/---

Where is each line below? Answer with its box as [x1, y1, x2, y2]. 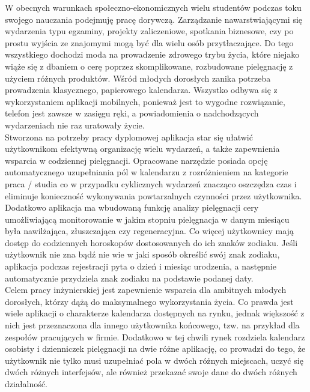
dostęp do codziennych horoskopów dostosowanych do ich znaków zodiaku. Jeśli [5, 236, 298, 249]
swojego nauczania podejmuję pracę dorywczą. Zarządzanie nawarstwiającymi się [5, 13, 303, 25]
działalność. [5, 378, 47, 390]
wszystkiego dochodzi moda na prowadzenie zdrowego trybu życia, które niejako [5, 48, 300, 61]
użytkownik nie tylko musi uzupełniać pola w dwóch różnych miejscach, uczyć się [5, 354, 303, 366]
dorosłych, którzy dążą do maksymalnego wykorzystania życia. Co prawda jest [5, 295, 294, 307]
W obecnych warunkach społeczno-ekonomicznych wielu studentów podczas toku [5, 1, 302, 13]
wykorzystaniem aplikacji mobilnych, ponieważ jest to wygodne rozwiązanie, [5, 95, 285, 107]

\---

## TASK TO COMPLETE
Include both ends. Return the line holding "użytkownik nie tylko" and all lines after it in the records above, exactly as written.

## FINISHED EXERCISE
użytkownik nie tylko musi uzupełniać pola w dwóch różnych miejscach, uczyć się [5, 354, 303, 366]
dorosłych, którzy dążą do maksymalnego wykorzystania życia. Co prawda jest [5, 295, 294, 307]
W obecnych warunkach społeczno-ekonomicznych wielu studentów podczas toku [5, 1, 302, 13]
wykorzystaniem aplikacji mobilnych, ponieważ jest to wygodne rozwiązanie, [5, 95, 285, 107]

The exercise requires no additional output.